WHAT THE TASK ASKS> Copy, from the listing, every line in which the string "игромании" is present.

INPUT>
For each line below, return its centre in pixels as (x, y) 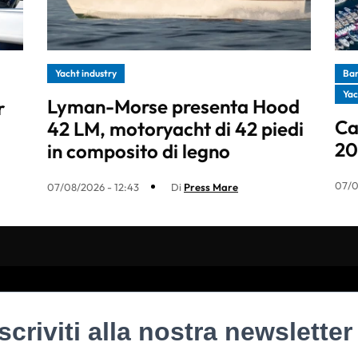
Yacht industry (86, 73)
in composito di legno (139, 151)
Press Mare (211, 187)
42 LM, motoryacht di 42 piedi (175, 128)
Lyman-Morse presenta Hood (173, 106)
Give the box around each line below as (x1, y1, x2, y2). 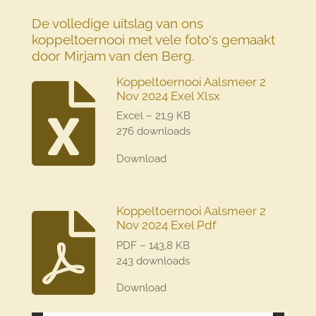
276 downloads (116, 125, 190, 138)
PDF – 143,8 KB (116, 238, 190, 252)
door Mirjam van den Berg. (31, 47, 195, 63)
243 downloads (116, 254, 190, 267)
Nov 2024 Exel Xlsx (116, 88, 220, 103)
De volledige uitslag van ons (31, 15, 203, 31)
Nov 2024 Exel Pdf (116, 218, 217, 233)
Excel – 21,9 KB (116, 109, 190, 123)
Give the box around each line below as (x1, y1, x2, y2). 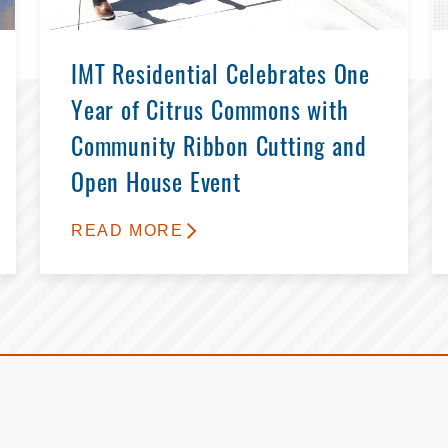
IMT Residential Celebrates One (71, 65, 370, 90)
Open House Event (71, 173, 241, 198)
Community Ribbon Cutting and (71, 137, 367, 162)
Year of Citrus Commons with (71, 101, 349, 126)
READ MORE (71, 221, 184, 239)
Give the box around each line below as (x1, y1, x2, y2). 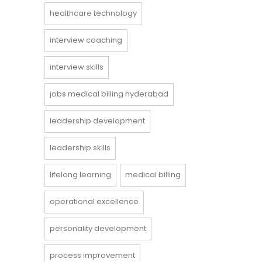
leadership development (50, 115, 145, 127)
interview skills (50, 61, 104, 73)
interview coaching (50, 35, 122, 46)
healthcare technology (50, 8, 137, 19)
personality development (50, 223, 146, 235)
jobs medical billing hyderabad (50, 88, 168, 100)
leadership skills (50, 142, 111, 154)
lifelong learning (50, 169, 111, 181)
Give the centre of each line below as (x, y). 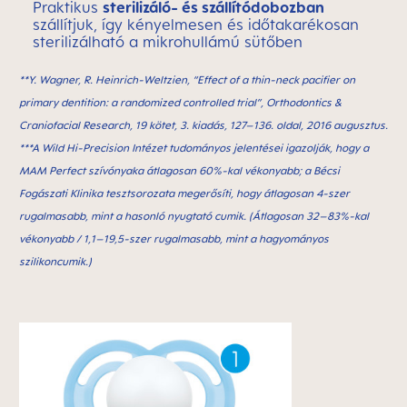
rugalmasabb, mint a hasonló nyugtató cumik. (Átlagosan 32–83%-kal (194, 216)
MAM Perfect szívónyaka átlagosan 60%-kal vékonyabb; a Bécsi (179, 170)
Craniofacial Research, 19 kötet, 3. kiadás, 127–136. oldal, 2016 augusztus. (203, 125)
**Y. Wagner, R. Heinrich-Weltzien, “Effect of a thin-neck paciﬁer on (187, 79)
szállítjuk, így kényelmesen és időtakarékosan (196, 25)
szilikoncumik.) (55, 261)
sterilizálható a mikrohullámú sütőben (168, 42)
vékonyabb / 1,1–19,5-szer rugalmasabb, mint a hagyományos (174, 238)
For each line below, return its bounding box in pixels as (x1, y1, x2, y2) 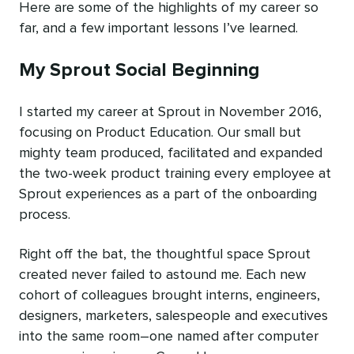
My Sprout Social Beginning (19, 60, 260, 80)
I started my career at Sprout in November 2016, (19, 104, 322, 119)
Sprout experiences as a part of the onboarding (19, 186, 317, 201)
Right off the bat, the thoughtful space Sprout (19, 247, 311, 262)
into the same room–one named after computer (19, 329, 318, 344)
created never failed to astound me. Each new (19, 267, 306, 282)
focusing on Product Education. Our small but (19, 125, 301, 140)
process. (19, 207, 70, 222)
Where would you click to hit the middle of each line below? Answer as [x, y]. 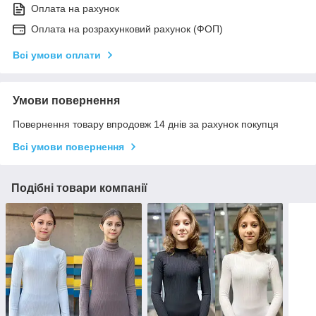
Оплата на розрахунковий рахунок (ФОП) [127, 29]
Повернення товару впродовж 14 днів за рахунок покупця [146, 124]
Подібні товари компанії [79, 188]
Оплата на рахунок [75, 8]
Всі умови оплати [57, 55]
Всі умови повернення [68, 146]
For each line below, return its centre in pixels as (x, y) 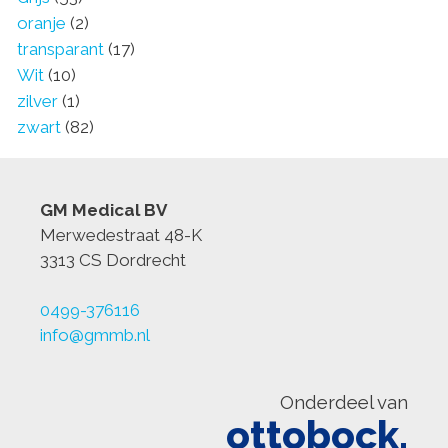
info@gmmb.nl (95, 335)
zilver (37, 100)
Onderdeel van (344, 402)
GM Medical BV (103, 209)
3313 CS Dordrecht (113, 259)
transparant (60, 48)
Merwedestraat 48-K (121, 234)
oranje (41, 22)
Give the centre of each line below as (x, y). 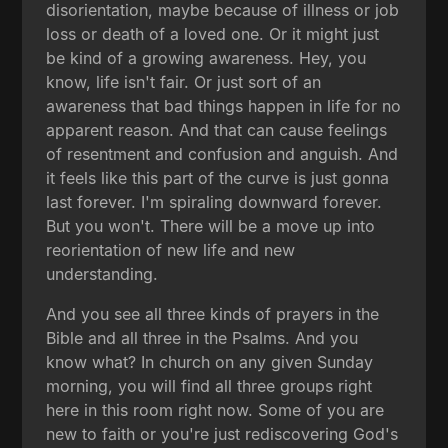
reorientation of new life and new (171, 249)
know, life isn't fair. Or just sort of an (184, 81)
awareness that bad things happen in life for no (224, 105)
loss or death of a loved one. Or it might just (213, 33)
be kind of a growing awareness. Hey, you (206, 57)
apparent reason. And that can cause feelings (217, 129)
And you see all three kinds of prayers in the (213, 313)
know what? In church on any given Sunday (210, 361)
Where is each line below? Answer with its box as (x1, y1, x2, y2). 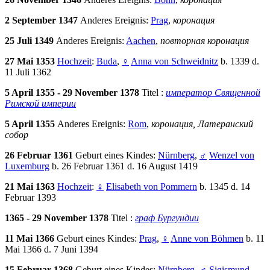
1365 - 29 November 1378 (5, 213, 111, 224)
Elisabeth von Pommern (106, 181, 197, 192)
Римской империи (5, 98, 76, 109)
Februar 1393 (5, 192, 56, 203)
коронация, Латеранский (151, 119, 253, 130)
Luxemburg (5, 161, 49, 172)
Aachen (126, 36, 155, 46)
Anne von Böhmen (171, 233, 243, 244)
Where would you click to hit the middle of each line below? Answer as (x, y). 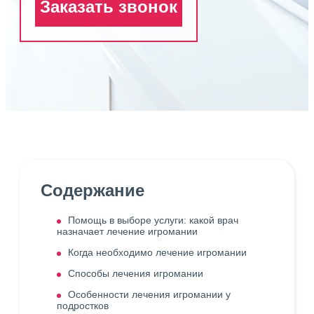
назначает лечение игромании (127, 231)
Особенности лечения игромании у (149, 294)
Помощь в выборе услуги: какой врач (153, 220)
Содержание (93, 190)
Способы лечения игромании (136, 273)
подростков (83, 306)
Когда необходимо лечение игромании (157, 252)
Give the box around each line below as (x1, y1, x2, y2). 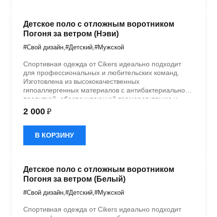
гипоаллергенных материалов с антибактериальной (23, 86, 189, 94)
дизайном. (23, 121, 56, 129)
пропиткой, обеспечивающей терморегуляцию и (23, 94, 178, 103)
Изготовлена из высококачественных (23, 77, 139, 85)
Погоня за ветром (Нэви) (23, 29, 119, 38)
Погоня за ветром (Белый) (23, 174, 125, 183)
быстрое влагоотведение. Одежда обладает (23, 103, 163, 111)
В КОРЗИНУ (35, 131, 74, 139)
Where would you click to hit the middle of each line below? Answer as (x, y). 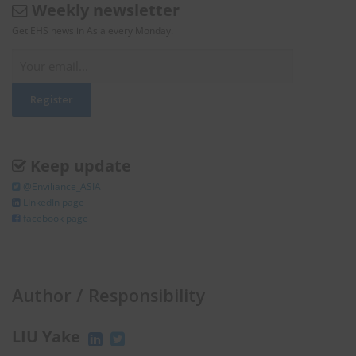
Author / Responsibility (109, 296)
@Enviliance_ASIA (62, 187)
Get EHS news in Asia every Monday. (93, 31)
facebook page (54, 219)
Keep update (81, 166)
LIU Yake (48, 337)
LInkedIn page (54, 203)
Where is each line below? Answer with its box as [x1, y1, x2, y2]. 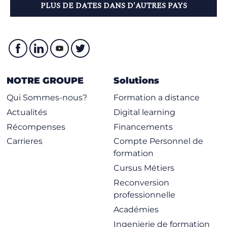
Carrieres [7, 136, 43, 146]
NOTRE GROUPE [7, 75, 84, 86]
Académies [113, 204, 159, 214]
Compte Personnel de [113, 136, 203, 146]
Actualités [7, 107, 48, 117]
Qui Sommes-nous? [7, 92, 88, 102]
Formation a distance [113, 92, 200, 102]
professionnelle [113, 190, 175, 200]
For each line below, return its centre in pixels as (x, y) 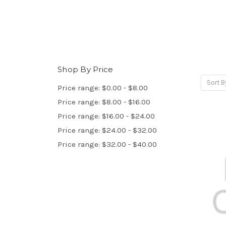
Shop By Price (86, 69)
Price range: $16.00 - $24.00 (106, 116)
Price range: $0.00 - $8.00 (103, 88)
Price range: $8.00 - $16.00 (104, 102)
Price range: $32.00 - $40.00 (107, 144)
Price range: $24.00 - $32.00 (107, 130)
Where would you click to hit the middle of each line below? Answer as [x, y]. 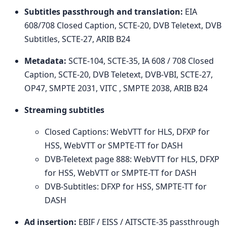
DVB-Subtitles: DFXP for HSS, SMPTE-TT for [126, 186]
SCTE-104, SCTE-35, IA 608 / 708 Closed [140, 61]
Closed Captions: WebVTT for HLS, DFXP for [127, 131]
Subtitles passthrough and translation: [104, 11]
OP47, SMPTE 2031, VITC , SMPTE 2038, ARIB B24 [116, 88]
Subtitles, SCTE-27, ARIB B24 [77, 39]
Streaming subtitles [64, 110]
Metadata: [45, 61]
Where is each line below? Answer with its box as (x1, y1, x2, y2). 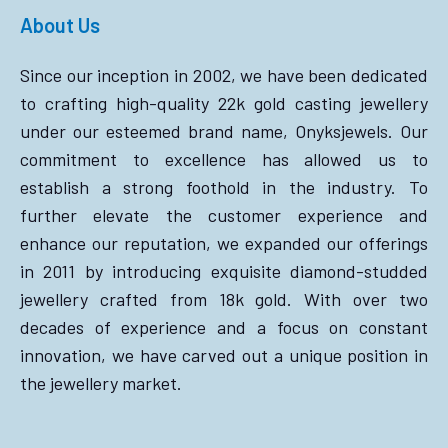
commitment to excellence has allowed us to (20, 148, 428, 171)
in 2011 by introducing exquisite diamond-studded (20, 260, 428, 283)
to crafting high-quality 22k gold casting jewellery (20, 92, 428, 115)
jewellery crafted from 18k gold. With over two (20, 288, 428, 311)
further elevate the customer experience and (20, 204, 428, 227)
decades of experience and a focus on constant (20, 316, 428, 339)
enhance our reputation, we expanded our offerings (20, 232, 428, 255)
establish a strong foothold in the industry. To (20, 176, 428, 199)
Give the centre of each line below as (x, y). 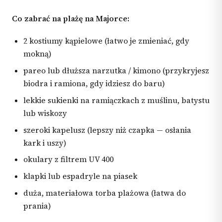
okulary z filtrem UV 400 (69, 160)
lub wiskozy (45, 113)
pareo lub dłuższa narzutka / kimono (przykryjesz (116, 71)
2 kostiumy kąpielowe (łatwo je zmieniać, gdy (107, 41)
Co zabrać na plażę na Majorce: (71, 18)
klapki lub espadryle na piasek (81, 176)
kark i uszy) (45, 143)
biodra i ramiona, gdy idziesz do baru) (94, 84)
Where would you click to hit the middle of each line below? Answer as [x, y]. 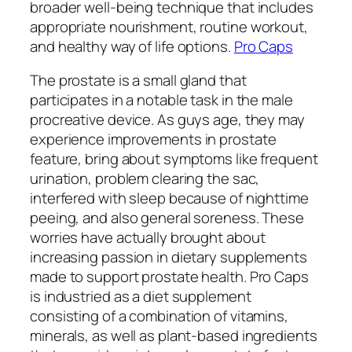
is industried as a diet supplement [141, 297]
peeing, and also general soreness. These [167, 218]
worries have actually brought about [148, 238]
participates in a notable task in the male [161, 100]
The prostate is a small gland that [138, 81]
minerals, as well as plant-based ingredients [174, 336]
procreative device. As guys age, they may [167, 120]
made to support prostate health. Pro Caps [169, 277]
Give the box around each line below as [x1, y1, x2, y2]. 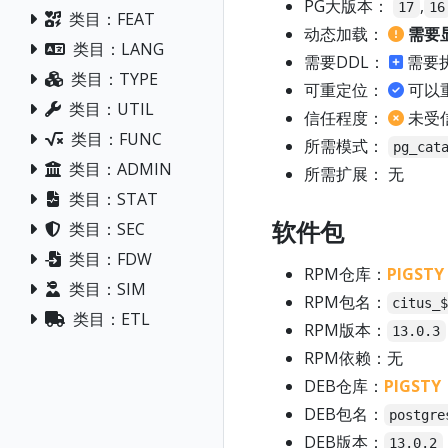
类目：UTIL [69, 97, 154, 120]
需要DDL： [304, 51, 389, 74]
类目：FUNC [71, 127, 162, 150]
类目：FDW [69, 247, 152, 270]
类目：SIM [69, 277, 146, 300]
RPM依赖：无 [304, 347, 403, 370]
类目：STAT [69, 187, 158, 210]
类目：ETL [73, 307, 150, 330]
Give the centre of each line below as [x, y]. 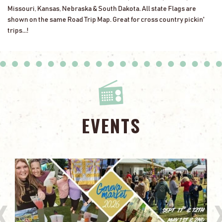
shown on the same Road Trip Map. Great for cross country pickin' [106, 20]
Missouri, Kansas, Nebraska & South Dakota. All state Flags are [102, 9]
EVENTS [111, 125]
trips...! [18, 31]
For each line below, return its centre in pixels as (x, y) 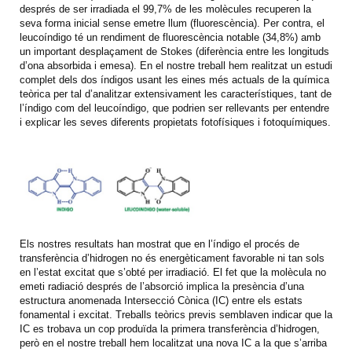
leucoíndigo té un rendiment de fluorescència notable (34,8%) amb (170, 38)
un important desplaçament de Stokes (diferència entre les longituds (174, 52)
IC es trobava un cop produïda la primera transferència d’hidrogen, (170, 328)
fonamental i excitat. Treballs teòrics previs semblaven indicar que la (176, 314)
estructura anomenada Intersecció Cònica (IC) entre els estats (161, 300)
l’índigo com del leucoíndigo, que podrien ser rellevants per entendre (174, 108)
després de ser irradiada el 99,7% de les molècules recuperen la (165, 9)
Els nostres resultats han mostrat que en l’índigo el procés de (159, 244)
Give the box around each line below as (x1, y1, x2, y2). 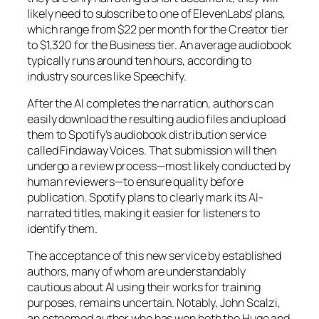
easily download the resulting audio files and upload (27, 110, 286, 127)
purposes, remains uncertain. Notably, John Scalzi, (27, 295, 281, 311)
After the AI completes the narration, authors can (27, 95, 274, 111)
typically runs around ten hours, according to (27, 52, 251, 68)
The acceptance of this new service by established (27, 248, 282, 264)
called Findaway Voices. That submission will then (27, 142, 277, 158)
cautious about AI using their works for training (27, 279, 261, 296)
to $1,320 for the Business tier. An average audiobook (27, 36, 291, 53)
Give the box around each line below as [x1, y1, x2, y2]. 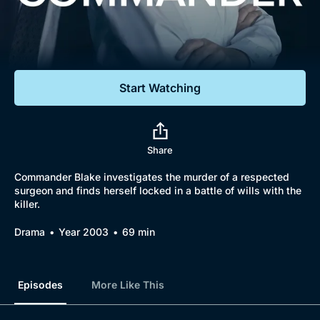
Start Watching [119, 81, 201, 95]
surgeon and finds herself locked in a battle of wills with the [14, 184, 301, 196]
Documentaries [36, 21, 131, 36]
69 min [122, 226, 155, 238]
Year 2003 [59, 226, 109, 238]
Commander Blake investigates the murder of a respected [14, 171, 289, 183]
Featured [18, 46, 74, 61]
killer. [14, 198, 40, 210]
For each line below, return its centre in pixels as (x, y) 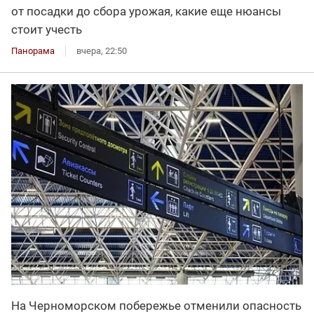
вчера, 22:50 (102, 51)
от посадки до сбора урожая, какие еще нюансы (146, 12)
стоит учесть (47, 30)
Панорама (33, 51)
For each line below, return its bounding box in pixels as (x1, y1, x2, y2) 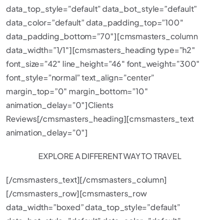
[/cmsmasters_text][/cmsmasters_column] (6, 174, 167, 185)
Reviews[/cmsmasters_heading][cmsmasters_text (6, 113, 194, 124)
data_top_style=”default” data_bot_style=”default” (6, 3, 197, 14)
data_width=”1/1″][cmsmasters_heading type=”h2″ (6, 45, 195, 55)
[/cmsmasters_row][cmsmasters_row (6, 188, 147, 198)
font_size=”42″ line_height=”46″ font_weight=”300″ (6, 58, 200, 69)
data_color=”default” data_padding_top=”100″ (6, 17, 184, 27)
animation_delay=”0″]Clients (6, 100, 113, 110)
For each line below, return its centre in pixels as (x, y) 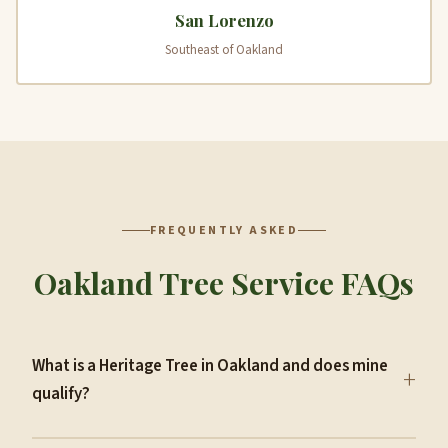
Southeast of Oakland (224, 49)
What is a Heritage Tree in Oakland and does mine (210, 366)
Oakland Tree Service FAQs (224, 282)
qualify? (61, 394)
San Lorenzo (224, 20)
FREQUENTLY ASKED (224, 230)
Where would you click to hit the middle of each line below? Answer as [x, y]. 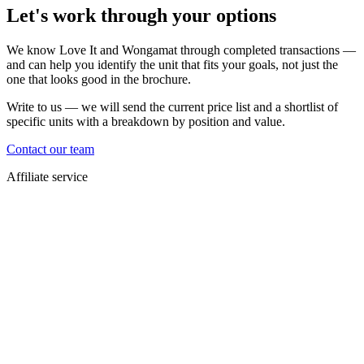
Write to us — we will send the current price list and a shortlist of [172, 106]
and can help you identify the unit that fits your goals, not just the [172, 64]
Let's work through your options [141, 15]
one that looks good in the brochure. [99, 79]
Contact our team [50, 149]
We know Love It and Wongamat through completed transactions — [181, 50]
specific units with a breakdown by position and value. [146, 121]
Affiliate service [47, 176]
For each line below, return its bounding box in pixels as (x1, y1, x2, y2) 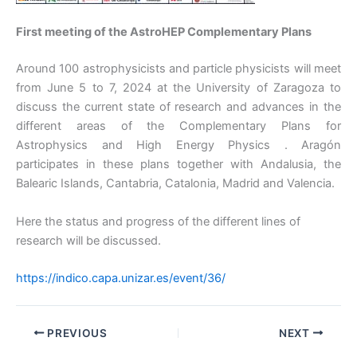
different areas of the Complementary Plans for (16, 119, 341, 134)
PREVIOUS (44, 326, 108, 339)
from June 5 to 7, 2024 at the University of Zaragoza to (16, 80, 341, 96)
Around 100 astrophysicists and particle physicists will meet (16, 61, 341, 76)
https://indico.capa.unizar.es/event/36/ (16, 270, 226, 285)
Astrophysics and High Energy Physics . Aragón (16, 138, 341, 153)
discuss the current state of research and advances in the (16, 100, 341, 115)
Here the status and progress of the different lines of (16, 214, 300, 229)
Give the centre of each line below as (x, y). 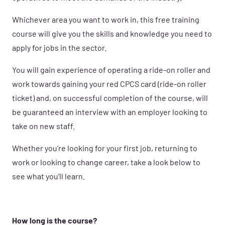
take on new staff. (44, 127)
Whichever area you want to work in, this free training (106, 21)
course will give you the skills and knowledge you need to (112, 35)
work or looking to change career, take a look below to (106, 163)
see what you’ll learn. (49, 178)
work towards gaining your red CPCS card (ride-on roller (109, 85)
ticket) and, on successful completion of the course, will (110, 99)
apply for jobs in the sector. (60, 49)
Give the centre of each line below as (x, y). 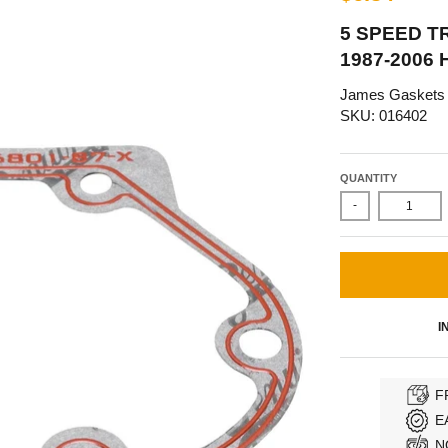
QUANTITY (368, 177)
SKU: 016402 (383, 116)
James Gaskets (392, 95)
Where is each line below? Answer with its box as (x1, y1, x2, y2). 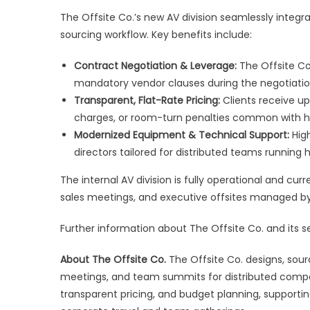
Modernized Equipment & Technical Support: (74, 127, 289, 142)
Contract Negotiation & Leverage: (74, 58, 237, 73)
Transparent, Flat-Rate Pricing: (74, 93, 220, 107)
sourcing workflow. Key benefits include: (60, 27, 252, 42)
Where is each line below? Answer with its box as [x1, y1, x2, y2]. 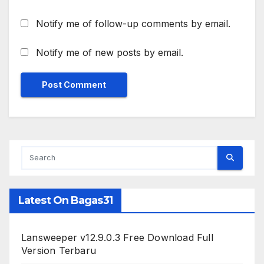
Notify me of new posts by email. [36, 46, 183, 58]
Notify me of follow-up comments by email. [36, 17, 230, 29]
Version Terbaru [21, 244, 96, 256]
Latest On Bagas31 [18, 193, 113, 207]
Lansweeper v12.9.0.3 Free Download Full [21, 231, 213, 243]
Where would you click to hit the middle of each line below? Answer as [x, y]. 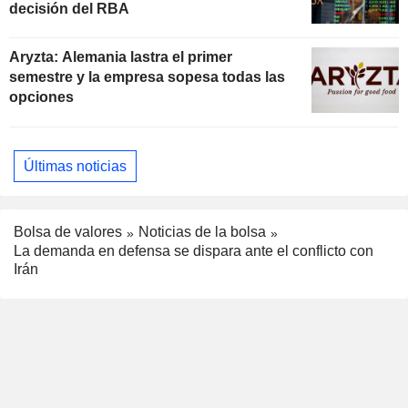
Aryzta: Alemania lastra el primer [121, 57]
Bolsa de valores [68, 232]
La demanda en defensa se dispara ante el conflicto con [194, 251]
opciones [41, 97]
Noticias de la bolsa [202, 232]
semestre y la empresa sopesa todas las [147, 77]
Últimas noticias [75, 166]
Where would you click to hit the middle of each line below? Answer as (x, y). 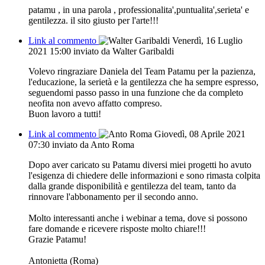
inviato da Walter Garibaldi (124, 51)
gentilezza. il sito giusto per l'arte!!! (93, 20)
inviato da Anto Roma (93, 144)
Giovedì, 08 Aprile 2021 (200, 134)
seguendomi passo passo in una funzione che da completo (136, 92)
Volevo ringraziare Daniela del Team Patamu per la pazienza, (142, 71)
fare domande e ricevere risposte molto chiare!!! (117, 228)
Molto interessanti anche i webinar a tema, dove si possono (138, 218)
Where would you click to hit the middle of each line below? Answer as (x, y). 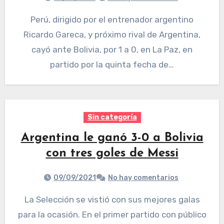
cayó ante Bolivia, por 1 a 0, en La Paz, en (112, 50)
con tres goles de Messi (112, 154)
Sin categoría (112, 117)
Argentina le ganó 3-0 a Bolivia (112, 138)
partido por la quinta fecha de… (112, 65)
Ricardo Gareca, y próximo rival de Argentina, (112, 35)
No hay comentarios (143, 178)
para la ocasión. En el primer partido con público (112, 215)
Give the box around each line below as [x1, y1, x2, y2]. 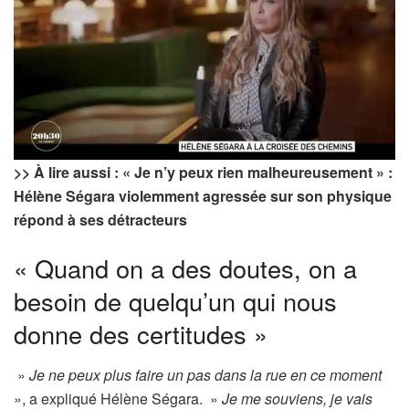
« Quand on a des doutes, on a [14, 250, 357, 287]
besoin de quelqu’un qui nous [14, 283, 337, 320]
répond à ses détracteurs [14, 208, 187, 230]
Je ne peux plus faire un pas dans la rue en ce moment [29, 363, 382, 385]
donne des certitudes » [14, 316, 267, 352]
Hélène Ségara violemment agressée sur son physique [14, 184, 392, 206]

RESULT>
назначает лечение игромании (127, 231)
Особенности лечения игромании у (149, 294)
Способы лечения игромании (136, 273)
Когда необходимо лечение игромании (157, 252)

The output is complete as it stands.